● Task to complete:
Pull from the data below each line where the word "DMBuce" occurs, and copy it.

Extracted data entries
#####
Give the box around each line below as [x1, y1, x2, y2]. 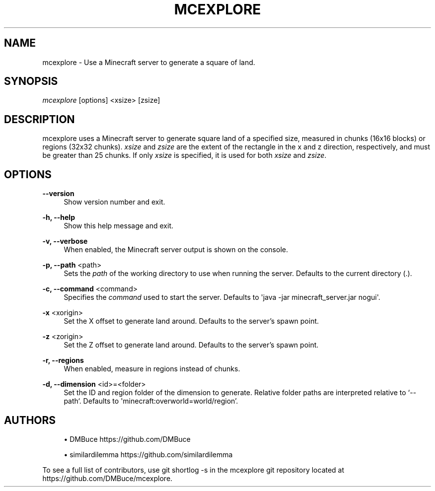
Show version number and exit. [64, 198, 165, 207]
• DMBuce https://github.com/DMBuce [64, 434, 191, 443]
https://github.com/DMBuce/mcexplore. [42, 474, 173, 483]
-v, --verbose [42, 237, 88, 246]
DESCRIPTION [4, 113, 75, 126]
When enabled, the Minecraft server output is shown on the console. [64, 245, 288, 254]
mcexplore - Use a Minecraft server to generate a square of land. [42, 58, 255, 67]
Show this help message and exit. [64, 221, 173, 230]
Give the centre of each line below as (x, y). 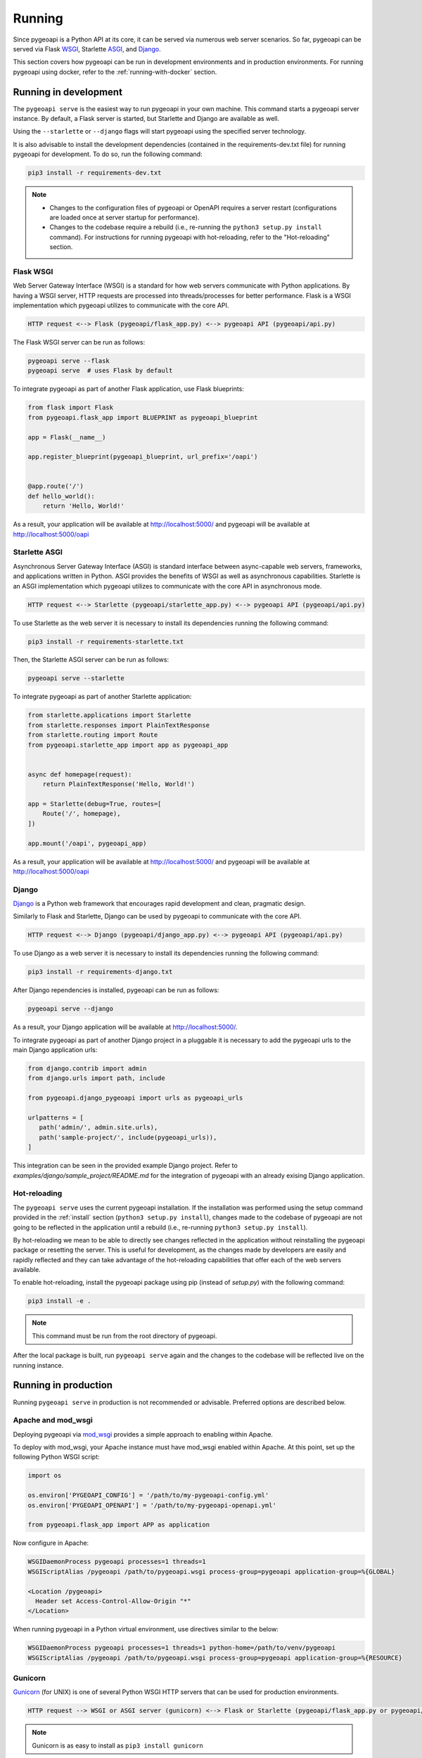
#####
● Answer below:
• DMBuce https://github.com/DMBuce [64, 434, 191, 443]
https://github.com/DMBuce/mcexplore. [42, 474, 173, 483]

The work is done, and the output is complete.